To provide for interaction with a user, implementations may be implemented on a computer having a display device, e.g., a cathode ray tube (CRT) or liquid crystal display (LCD) monitor, for displaying information to the user and a keyboard and a pointing device, e.g., a mouse or a trackball, by which the user can provide input to the computer. Other kinds of devices can be used to provide for interaction with a user as well; for example, feedback provided to the user can be any form of sensory feedback, e.g., visual feedback, auditory feedback, or tactile feedback; and input from the user can be received in any form, including acoustic, speech, or tactile input.
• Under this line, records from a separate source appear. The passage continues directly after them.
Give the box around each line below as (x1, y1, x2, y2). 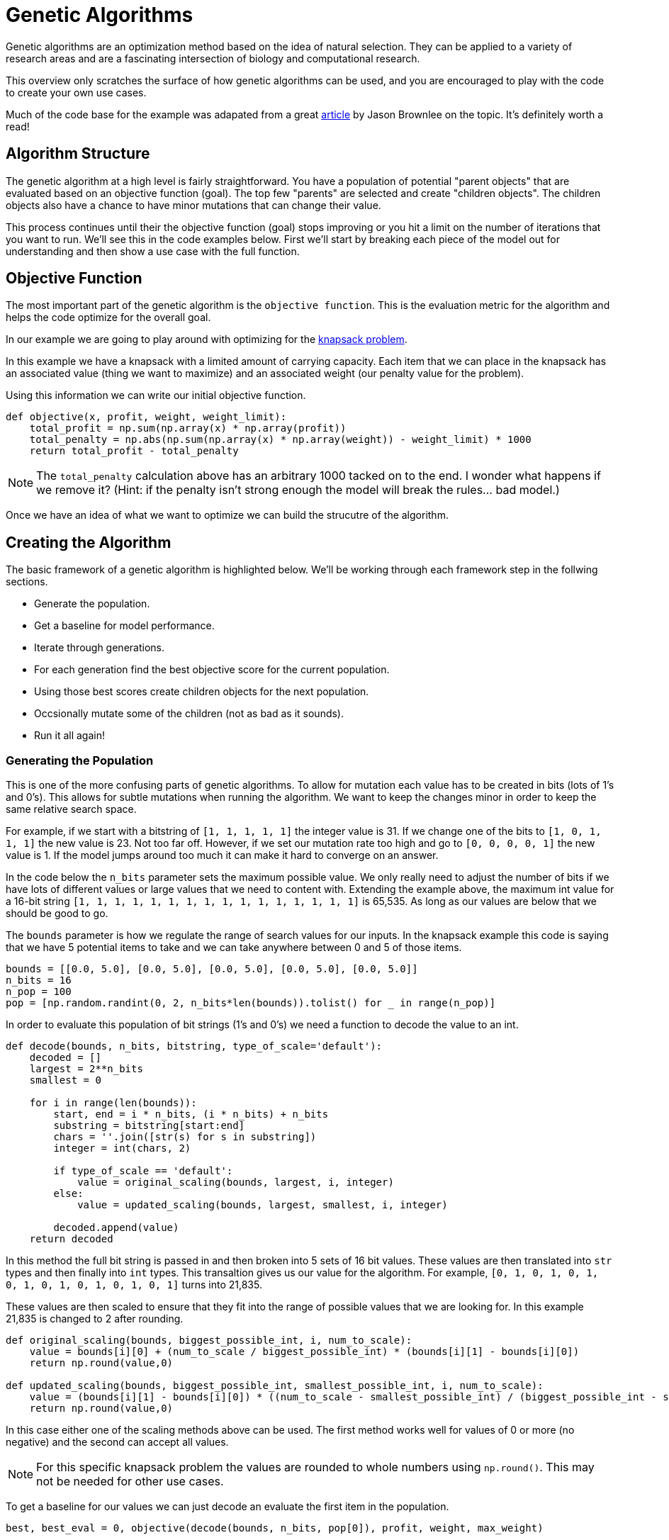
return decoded (29, 1233, 113, 1245)
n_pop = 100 (6, 986, 72, 998)
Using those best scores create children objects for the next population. (34, 685, 369, 698)
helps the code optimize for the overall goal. (6, 311, 211, 324)
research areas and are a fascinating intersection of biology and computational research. (6, 52, 420, 64)
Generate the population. (34, 597, 150, 610)
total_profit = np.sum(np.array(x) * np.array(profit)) (29, 422, 347, 434)
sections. (6, 575, 48, 588)
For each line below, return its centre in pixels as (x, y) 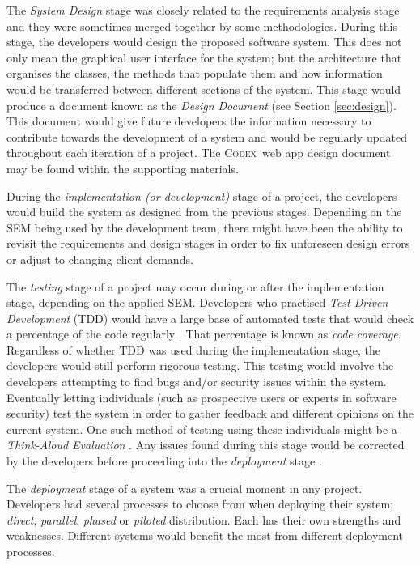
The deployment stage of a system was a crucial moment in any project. (185, 488)
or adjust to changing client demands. (100, 259)
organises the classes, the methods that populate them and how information (195, 73)
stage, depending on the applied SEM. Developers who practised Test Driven (197, 302)
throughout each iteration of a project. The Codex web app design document (199, 153)
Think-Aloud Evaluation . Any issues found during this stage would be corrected (206, 445)
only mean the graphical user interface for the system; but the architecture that (204, 57)
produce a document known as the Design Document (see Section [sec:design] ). (202, 105)
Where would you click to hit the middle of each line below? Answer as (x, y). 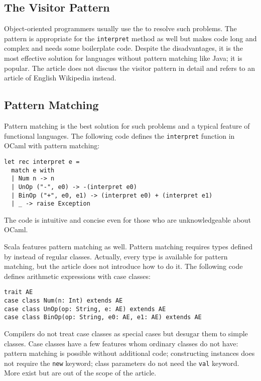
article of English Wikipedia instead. (60, 78)
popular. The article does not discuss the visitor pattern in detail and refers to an (130, 68)
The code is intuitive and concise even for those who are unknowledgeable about (127, 219)
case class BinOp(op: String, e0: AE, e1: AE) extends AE (103, 317)
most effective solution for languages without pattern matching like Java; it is (123, 58)
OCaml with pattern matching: (52, 146)
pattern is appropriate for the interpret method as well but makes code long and (130, 38)
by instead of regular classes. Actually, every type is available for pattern (116, 256)
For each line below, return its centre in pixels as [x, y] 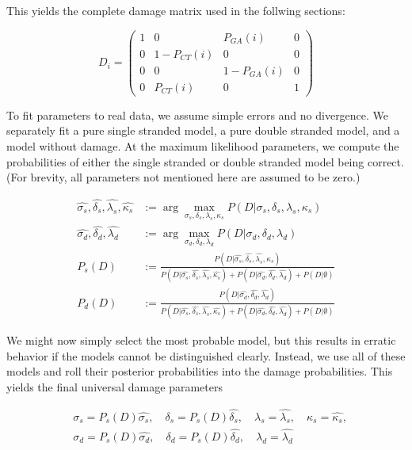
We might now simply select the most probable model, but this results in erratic [201, 339]
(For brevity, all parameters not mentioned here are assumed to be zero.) [183, 177]
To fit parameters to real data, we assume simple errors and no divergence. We [198, 114]
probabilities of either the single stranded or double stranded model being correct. [205, 161]
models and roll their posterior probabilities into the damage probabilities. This [200, 371]
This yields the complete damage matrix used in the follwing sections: [176, 10]
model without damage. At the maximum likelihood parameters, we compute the [203, 145]
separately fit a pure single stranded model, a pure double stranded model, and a [203, 130]
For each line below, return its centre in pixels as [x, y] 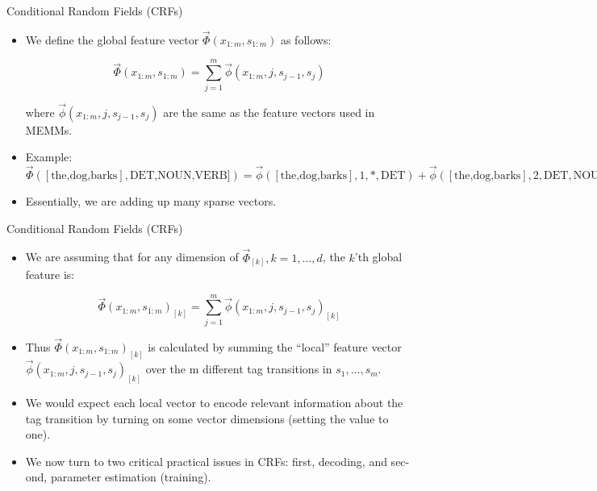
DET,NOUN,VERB [178, 176]
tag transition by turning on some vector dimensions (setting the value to [207, 418]
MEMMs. [49, 129]
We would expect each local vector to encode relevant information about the [214, 402]
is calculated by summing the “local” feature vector [275, 347]
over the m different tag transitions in [239, 369]
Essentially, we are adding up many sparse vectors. [151, 201]
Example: [49, 157]
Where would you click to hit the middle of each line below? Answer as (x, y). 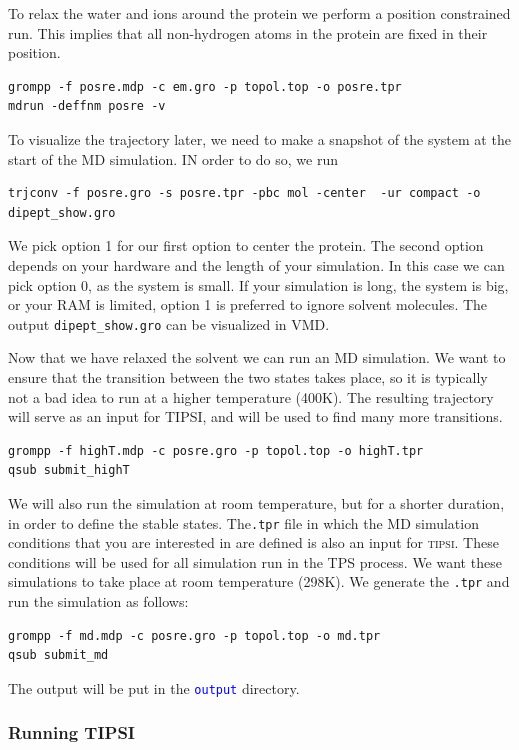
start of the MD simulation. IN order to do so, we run (173, 158)
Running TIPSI (71, 732)
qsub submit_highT (69, 470)
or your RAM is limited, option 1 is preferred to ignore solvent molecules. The (248, 304)
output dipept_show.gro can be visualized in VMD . (169, 323)
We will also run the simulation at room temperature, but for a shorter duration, (256, 502)
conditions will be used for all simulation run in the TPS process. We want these (255, 561)
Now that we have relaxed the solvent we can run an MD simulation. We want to (257, 357)
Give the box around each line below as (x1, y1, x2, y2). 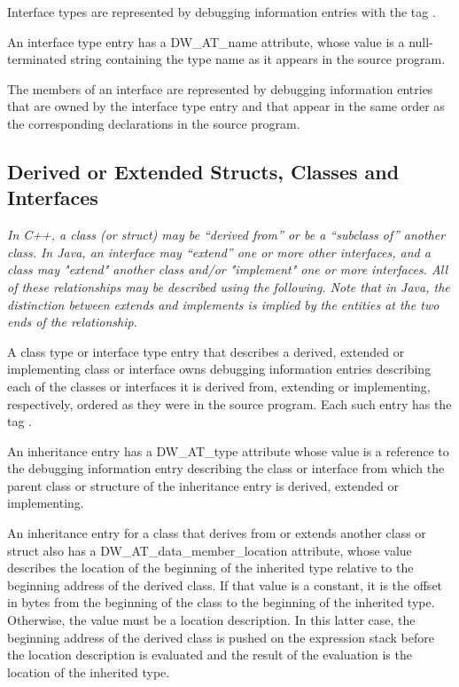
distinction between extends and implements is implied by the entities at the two (7, 295, 440, 313)
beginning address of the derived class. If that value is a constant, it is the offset (7, 575, 443, 594)
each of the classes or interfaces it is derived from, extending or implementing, (7, 376, 431, 395)
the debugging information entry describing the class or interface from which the (7, 459, 445, 478)
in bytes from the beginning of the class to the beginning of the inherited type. (7, 593, 435, 612)
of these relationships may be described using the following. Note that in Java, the (7, 277, 450, 296)
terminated (7, 50, 66, 68)
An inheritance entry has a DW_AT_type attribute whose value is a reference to (7, 441, 449, 460)
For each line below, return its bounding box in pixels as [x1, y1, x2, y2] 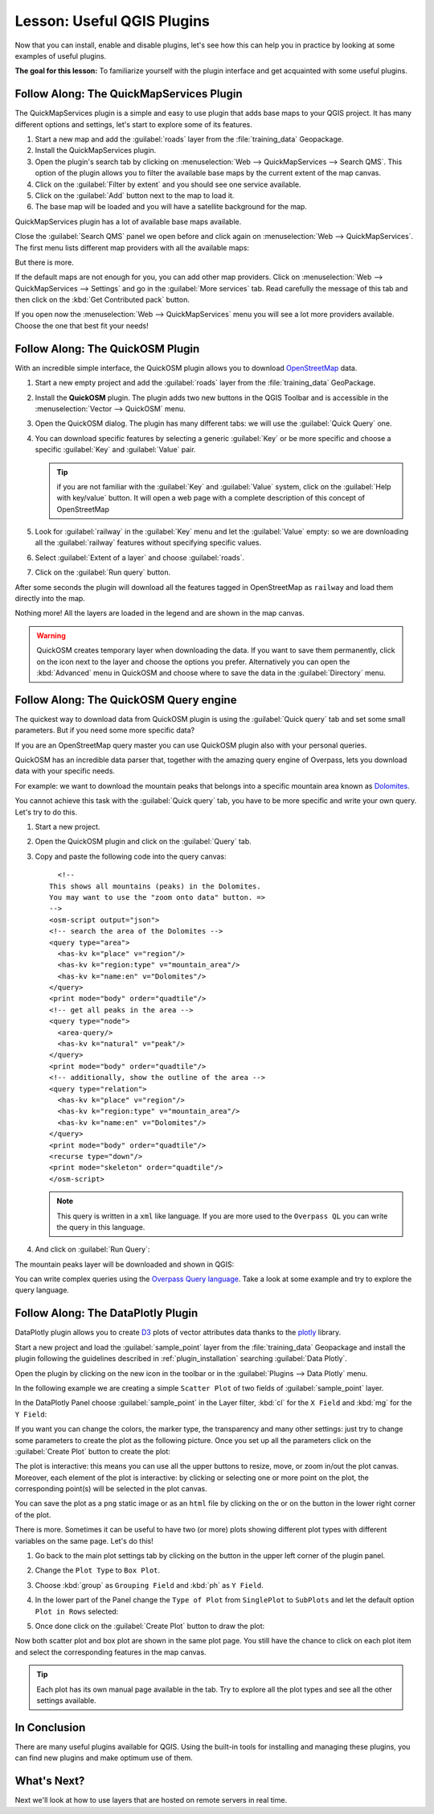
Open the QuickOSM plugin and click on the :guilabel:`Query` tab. [35, 837, 252, 847]
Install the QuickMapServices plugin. [35, 146, 157, 155]
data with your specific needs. [14, 766, 116, 776]
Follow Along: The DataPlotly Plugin [14, 1306, 199, 1320]
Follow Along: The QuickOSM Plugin [14, 342, 200, 356]
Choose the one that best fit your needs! [14, 320, 149, 330]
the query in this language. [56, 1222, 145, 1231]
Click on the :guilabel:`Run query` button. [35, 567, 171, 577]
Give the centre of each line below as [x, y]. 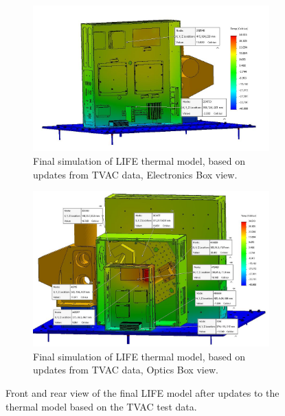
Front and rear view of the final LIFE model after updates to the [142, 392]
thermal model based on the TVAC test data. [101, 406]
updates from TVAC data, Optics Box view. [126, 370]
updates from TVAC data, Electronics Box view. [135, 174]
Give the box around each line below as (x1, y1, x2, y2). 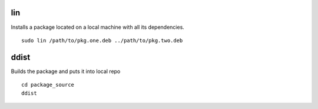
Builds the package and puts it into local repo (11, 68, 121, 75)
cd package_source (21, 81, 75, 88)
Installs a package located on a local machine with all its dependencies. (11, 24, 185, 31)
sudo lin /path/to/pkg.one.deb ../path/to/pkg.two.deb (21, 37, 183, 44)
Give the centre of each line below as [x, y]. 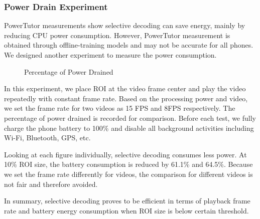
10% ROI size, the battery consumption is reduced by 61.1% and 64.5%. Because [128, 164]
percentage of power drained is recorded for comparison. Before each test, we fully [130, 118]
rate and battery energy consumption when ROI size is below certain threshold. [126, 210]
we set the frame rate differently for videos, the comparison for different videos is [128, 174]
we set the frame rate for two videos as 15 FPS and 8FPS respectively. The [120, 108]
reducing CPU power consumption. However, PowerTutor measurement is [117, 35]
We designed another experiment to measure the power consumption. [110, 55]
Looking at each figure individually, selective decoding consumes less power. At [125, 154]
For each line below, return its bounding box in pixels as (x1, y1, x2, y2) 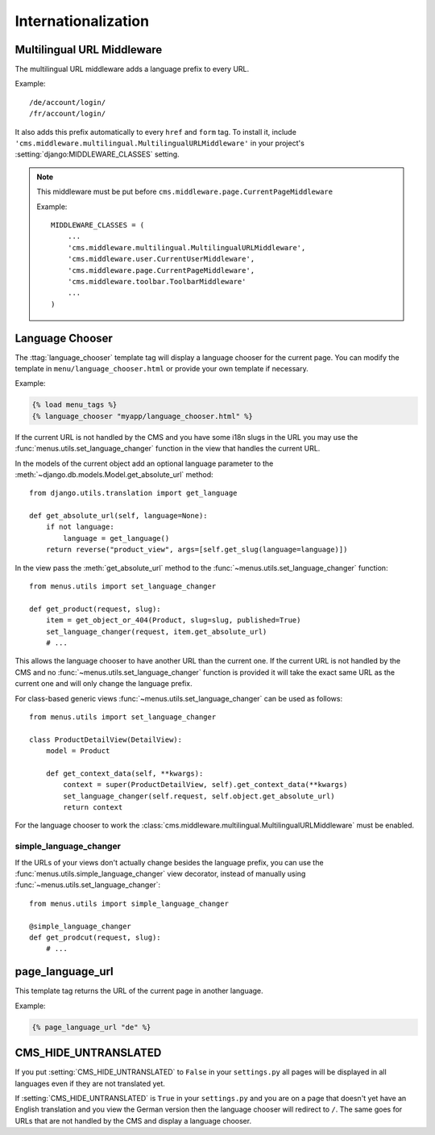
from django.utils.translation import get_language (29, 488, 238, 498)
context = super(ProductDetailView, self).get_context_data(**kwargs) (63, 780, 348, 789)
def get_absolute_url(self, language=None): (29, 511, 209, 521)
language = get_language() (63, 534, 170, 542)
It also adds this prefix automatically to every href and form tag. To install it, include (14, 127, 297, 136)
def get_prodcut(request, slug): (29, 932, 161, 942)
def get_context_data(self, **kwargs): (45, 769, 204, 778)
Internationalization (14, 12, 149, 30)
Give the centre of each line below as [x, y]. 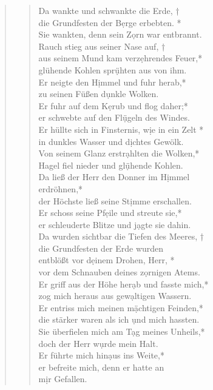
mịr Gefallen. [63, 379]
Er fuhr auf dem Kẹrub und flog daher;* [113, 105]
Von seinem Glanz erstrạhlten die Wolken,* [119, 153]
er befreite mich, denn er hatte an [101, 367]
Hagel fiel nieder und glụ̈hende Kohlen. [111, 165]
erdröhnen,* [61, 188]
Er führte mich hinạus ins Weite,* [101, 355]
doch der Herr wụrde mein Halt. [98, 343]
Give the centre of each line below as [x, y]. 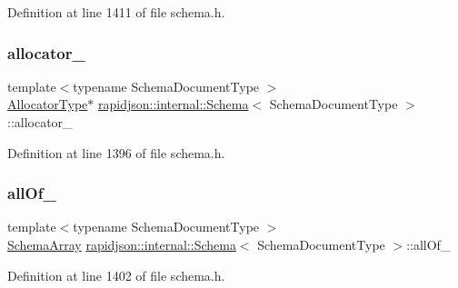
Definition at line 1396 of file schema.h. [116, 152]
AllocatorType [48, 104]
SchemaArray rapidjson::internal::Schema [122, 244]
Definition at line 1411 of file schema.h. [116, 12]
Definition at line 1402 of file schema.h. [116, 275]

Implementations may be implemented in a computing system that includes a back-end component, e.g., as a data server, or that includes a middleware component, e.g., an application server, or that includes a front-end component, e.g., a client computer having a graphical user interface or a Web browser through which a user can interact with an implementation, or any combination of such back-end, middleware, or front-end components. Components may be interconnected by any form or medium of digital data communication, e.g., a communication network. Examples of communication networks include a local area network (LAN) and a wide area network (WAN), e.g., the Internet.
While certain features of the described implementations have been illustrated as described herein, many modifications, substitutions, changes, and equivalents will now occur to those skilled in the art. It is, therefore, to be understood that the appended claims are intended to cover all such modifications and changes as fall within the scope of the embodiments.